*** Extracted records ***
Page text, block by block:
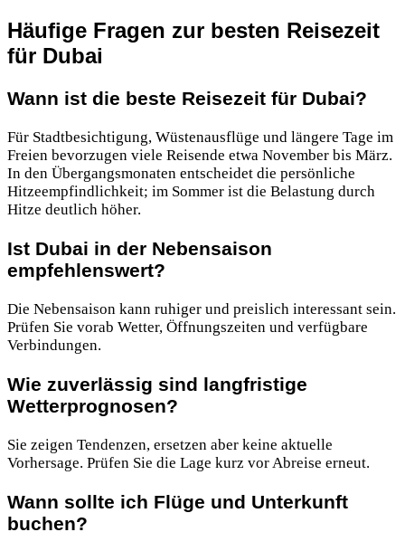
Häufige Fragen zur besten Reisezeit
für Dubai
Wann ist die beste Reisezeit für Dubai?
Für Stadtbesichtigung, Wüstenausflüge und längere Tage im
Freien bevorzugen viele Reisende etwa November bis März.
In den Übergangsmonaten entscheidet die persönliche
Hitzeempfindlichkeit; im Sommer ist die Belastung durch
Hitze deutlich höher.
Ist Dubai in der Nebensaison
empfehlenswert?
Die Nebensaison kann ruhiger und preislich interessant sein.
Prüfen Sie vorab Wetter, Öffnungszeiten und verfügbare
Verbindungen.
Wie zuverlässig sind langfristige
Wetterprognosen?
Sie zeigen Tendenzen, ersetzen aber keine aktuelle
Vorhersage. Prüfen Sie die Lage kurz vor Abreise erneut.
Wann sollte ich Flüge und Unterkunft
buchen?
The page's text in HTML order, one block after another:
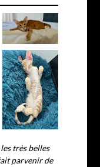
très belles
parvenir de
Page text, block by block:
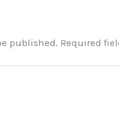
published. Required
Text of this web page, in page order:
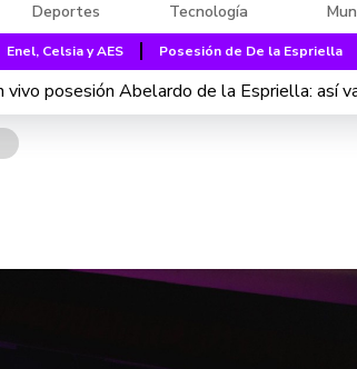
Deportes Tecnología
Enel, Celsia y AES Posesión de De la Espriella
vivo posesión Abelardo de la Espriella: así
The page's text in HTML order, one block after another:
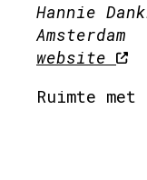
*** End of Extracted records ***
→ Prompt: Find the line that contains "Text of this", then write out that line and each one after it, exactly and with nothing else, through the end of the entries above, without the pictures.

→ Task output:
Text of this web page, in page order:
Deportes Tecnología
Enel, Celsia y AES Posesión de De la Espriella
vivo posesión Abelardo de la Espriella: así
The page's text in HTML order, one block after another:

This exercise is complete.